I am trying to use pydantic classes to represent records of a CSV. Some fields in this CSV represent things like numbers, dates, encoded lists that are better handled as such. So I assign the appropriate type to the coresponding pydantic field and rely on pydantic to cast the string to the type.
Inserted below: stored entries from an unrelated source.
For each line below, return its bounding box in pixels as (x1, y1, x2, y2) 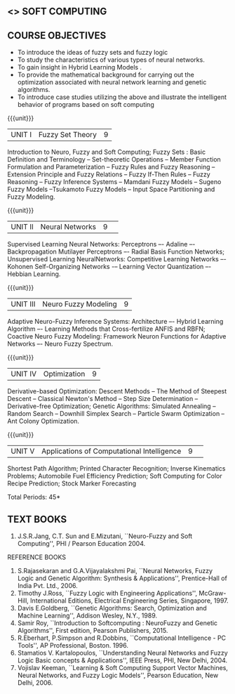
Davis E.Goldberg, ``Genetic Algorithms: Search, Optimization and (17, 604, 207, 613)
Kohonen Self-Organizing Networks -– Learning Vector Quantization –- (7, 263, 212, 271)
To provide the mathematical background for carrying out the (17, 70, 194, 79)
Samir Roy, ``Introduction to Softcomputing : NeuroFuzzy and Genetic (17, 619, 218, 627)
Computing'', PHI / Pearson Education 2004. (17, 539, 146, 548)
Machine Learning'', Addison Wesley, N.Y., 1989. (17, 611, 158, 620)
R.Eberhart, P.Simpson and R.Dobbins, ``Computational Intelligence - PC (17, 634, 227, 642)
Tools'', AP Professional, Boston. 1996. (17, 641, 128, 650)

Unfortunately this fails for lists.
from typing import List
import csv
from pydantic import BaseModel
class Foo(BaseModel):
a: int
b: List[str]
c: str
# Write class to CSV
x = Foo(a=1, b=["hello", "world"], c="foo")
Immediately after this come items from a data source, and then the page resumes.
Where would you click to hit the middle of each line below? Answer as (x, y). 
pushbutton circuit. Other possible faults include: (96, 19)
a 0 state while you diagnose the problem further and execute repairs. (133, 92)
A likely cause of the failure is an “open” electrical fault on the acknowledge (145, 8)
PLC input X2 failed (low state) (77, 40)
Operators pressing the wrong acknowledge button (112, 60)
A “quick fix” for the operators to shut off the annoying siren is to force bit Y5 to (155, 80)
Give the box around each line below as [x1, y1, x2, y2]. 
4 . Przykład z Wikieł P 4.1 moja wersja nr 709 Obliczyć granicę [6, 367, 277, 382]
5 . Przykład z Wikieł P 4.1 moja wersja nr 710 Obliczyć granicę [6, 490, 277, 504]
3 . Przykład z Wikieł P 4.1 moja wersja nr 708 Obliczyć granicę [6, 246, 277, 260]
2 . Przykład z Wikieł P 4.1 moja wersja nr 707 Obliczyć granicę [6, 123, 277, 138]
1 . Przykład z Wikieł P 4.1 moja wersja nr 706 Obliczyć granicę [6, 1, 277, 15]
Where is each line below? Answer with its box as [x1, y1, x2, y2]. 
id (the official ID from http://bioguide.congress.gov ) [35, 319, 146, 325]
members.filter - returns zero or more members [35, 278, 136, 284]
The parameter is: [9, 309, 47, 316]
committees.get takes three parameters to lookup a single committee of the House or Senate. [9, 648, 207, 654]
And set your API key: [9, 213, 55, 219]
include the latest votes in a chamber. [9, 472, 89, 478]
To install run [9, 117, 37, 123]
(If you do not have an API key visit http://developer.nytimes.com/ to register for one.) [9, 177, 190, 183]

with open("/tmp/test.csv", "w") as f:
writer = csv.DictWriter(f, fieldnames=x.dict().keys())
writer.writeheader()
writer.writerow(x.dict())
# Try to load the class back from CSV
with open("/tmp/test.csv") as f:
reader = csv.DictReader(f)
y = Foo(**next(reader))
I expect that y
would be instance with the same values as x
, but instead it crashes with ListError
. This code does succeed in outputting /tmp/test.csv
, and its contents are:
a,b,c
1,"['hello', 'world']",foo
How can I solve this problem?
CodePudding user response:
So, here is how I would do what you want to do:
from typing import List
from pydantic import BaseModel, Field, validator
import json
class Foo(BaseModel):
bar: int = None
baz: List[pydantic.StrictStr] = Field(default_factory=list)
@validator('baz', pre=True)
def _maybe_json(cls, v):
if isinstance(v, str):
try:
return json.loads(v)
except json.JSONDecodeError as e:
raise ValueError("not valid JSON") from e
return v
def to_csv_row(self):
row = self.dict()
row["baz"] = json.dumps(row["baz"])
return row
Note how StrictStr
handles this:
In [4]: Foo(baz='["a"]')
Out[4]: Foo(bar=None, baz=['a'])
In [5]: Foo(baz='[1]')
---------------------------------------------------------------------------
ValidationError Traceback (most recent call last)
Input In [22], in <cell line: 1>()
----> 1 Foo(baz='[1]')
File ~/miniconda3/envs/maze-etl/lib/python3.9/site-packages/pydantic/main.py:331, in pydantic.main.BaseModel.__init__()
ValidationError: 1 validation error for Foo
baz -> 0
str type expected (type=type_error.str)
But if you don't want that just use List[str]
And just use it like:
In [10]: foo = Foo(bar=1, baz=['a','b','c'])
In [11]: foo
Out[11]: Foo(bar=1, baz=['a', 'b', 'c'])
In [12]: foo.to_csv_row()
Out[12]: {'bar': 1, 'baz': '["a", "b", "c"]'}
CodePudding user response:
The solution I found was to create a validator that checks the value being passed, and if it's a string, tries to eval it to a Python list.
class Foo(BaseModel):
a: int
b: List[str]
c: str
@validator("b", pre=True)
def eval_list(cls, val):
if isinstance(val, List):
return val
else:
return ast.literal_eval(val)
This can of course potentially allow people to inject Python code via the CSV, and it is possible to construct lists which cannot be reconstructed from their string representation. In my case, the CSVs are all created by me and the lists are simple lists of string, so this limitation is not a problem.